LISTED RECORDS START

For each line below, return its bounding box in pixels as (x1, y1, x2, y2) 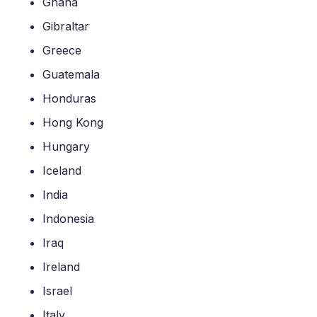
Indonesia (42, 212, 94, 226)
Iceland (42, 163, 81, 178)
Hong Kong (42, 115, 103, 129)
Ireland (42, 260, 80, 274)
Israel (42, 284, 72, 298)
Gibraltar (42, 19, 89, 33)
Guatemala (42, 67, 100, 81)
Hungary (42, 139, 90, 154)
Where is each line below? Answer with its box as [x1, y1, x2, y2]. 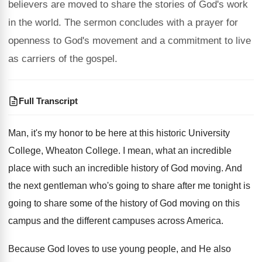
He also [199, 244, 231, 254]
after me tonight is [177, 181, 250, 191]
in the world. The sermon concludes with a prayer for [8, 17, 238, 28]
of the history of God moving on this [95, 198, 240, 208]
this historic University [139, 128, 230, 138]
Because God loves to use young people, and [8, 244, 196, 254]
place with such [8, 163, 73, 173]
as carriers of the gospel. [8, 53, 118, 64]
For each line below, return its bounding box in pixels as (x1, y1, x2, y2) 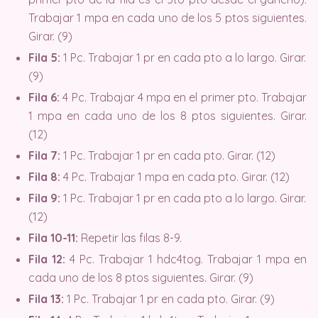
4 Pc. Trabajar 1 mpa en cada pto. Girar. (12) (60, 169, 290, 184)
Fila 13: (28, 291, 64, 306)
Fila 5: (28, 50, 60, 65)
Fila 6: (28, 89, 60, 104)
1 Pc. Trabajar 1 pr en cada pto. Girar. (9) (64, 291, 275, 306)
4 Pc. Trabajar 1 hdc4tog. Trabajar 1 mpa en (65, 251, 307, 266)
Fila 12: (28, 251, 65, 266)
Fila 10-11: (28, 230, 78, 245)

LISTED RECORDS END

# WORK TO COMPLETE
Lines of the material may hold the string "Trabajar". Copy each one that does.

# EXERCISE RESPONSE
4 Pc. Trabajar 1 mpa en cada pto. Girar. (12) (60, 169, 290, 184)
1 Pc. Trabajar 1 pr en cada pto. Girar. (9) (64, 291, 275, 306)
4 Pc. Trabajar 1 hdc4tog. Trabajar 1 mpa en (65, 251, 307, 266)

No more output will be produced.